Alexandria Ocasio-Cortez Will Give Congress a Twitter Workshop

Alexandria Ocasio-Cortez Will Give Congress a Twitter Workshop

Social media is truly a mysterious and powerful force to behold. From launching movements to influencing elections and even making an egg the most popular personality on the internet, social media has grown to become a powerful tool that when wielded responsibly can be incredibly effective. No one in Congress knows this better than New York Representative Alexandria Ocasio-Cortez.

The freshman Congresswoman had already won over the internet long before the last ballot was cast in the midterm elections and has since ridden into the House on that wave of momentum with a message that's resonating with young voters and a fearless attitude.

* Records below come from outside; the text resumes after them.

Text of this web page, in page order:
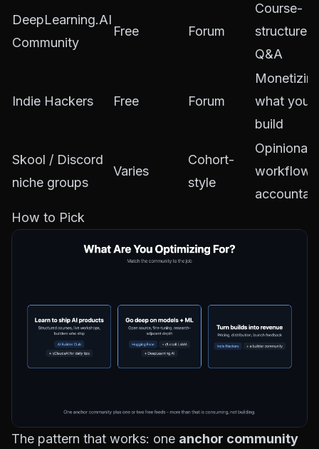
DeepLearning.AI
Community
Free Forum
Course-
structured
Q&A
Indie Hackers Free Forum
what you
build
Skool / Discord
niche groups
Varies
Cohort-
style
How to Pick
The pattern that works: one anchor community

Having already fought off countless GOP trolls, Ocasio-Cortez is no stranger to a pitch-perfect clapback but now she may face her biggest challenge yet; teaching old people how to tweet.

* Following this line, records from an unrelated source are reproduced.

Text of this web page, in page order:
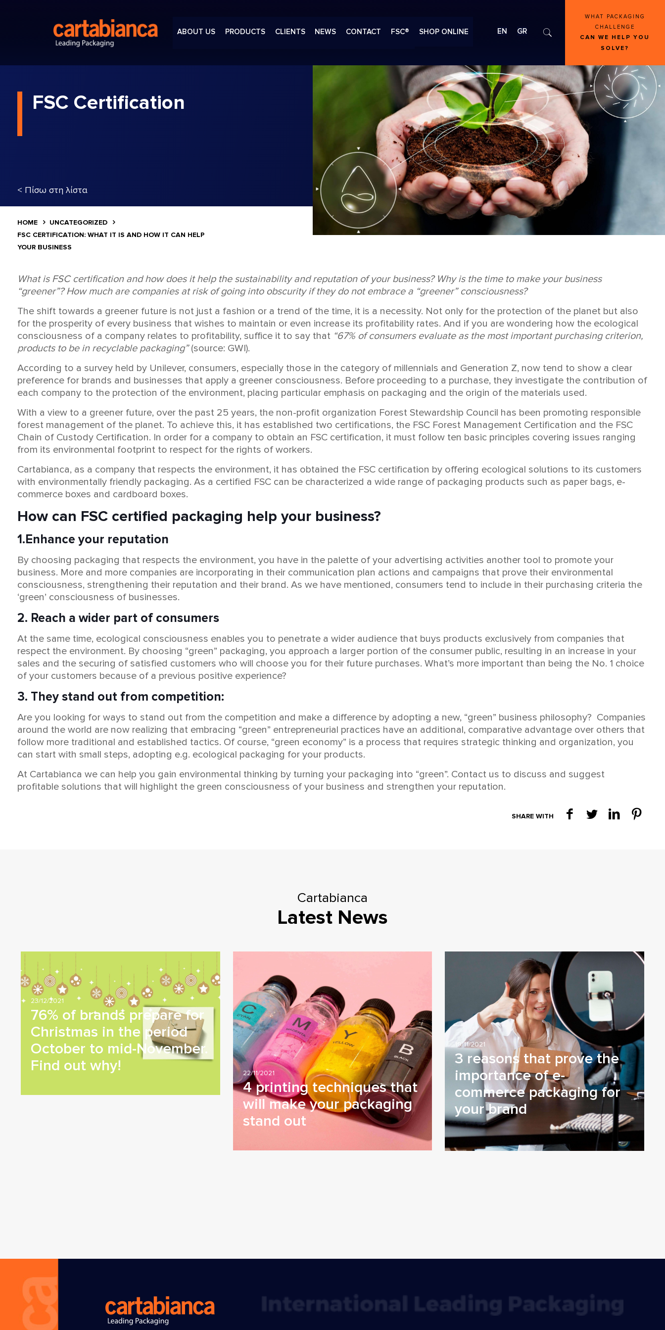
ABOUT US PRODUCTS CLIENTS NEWS CONTACT FSC® SHOP ONLINE EN GR
WHAT PACKAGING
CHALLENGE
CAN WE HELP YOU
SOLVE?
FSC Certification
< Πίσω στη λίστα
HOME
UNCATEGORIZED
FSC CERTIFICATION: WHAT IT IS AND HOW IT CAN HELP
YOUR BUSINESS
What is FSC certification and how does it help the sustainability and reputation of your business? Why is the time to make your business
“greener”? How much are companies at risk of going into obscurity if they do not embrace a “greener” consciousness?
The shift towards a greener future is not just a fashion or a trend of the time, it is a necessity. Not only for the protection of the planet but also
for the prosperity of every business that wishes to maintain or even increase its profitability rates. And if you are wondering how the ecological
consciousness of a company relates to profitability, suffice it to say that “67% of consumers evaluate as the most important purchasing criterion,
products to be in recyclable packaging”(source: GWI).
According to a survey held by Unilever, consumers, especially those in the category of millennials and Generation Z, now tend to show a clear
preference for brands and businesses that apply a greener consciousness. Before proceeding to a purchase, they investigate the contribution of
each company to the protection of the environment, placing particular emphasis on packaging and the origin of the materials used.
With a view to a greener future, over the past 25 years, the non-profit organization Forest Stewardship Council has been promoting responsible
forest management of the planet. To achieve this, it has established two certifications, the FSC Forest Management Certification and the FSC
Chain of Custody Certification. In order for a company to obtain an FSC certification, it must follow ten basic principles covering issues ranging
from its environmental footprint to respect for the rights of workers.
Cartabianca, as a company that respects the environment, it has obtained the FSC certification by offering ecological solutions to its customers
with environmentally friendly packaging. As a certified FSC can be characterized a wide range of packaging products such as paper bags, e-
commerce boxes and cardboard boxes.
How can FSC certified packaging help your business?
1.Enhance your reputation
By choosing packaging that respects the environment, you have in the palette of your advertising activities another tool to promote your
business. More and more companies are incorporating in their communication plan actions and campaigns that prove their environmental
consciousness, strengthening their reputation and their brand. As we have mentioned, consumers tend to include in their purchasing criteria the
‘green’ consciousness of businesses.
2. Reach a wider part of consumers
At the same time, ecological consciousness enables you to penetrate a wider audience that buys products exclusively from companies that
respect the environment. By choosing “green” packaging, you approach a larger portion of the consumer public, resulting in an increase in your
sales and the securing of satisfied customers who will choose you for their future purchases. What’s more important than being the No. 1 choice
of your customers because of a previous positive experience?
3. They stand out from competition:
Are you looking for ways to stand out from the competition and make a difference by adopting a new, “green” business philosophy? Companies
around the world are now realizing that embracing “green” entrepreneurial practices have an additional, comparative advantage over others that
follow more traditional and established tactics. Of course, “green economy” is a process that requires strategic thinking and organization, you
can start with small steps, adopting e.g. ecological packaging for your products.
At Cartabianca we can help you gain environmental thinking by turning your packaging into “green”. Contact us to discuss and suggest
profitable solutions that will highlight the green consciousness of your business and strengthen your reputation.
SHARE WITH
Cartabianca
Latest News
23/12/2021
76% of brands prepare for
Christmas in the period
October to mid-November.
Find out why!
22/11/2021
4 printing techniques that
will make your packaging
stand out
19/11/2021
3 reasons that prove the
importance of e-
commerce packaging for
your brand

The House Democratic Policy and Communications Committee announced that it will hosting a workshop on "the most effective ways to engage constituents on Twitter and the importance of digital storytelling" which will be led by Ocasio-Cortez. And while some of the congresswoman's freshman peers like Ilhan Omar or Rashida Tlaib may not need any help in that department, Connecticut Congressman Jim Haines, who is also be leading the session, explained that "the older generation of members and senators is pretty clueless on the social media platforms. It's pretty clear that a lot of members have 25-year-olds in their offices."

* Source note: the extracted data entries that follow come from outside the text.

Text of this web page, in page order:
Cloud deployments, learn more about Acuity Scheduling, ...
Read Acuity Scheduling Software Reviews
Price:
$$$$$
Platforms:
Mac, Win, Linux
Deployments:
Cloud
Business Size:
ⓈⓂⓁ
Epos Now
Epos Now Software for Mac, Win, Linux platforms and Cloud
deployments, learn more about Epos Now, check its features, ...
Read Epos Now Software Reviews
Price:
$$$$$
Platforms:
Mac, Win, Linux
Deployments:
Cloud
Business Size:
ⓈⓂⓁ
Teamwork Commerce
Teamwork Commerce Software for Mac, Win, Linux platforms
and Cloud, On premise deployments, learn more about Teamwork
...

Haines admits that he has nowhere near the number of followers that Ocasio-Cortez has amassed but the representative does know a thing or two about writing a commuter transit-based haiku. A charming blend of dad humor with a sensibility for topical non-sequiturs, here's just a taste of Haines' unique brand of content:

The though of having to explain to Nancy Pelosi what a meme is send chills down our spines, one has to commend for Ocasio-Cortez and Haines for stepping up to the plate. Looking at the role social media played in influencing the last presidential election, it certainly couldn't hurt for the Democrats to invest a little time in bridging the generational gap.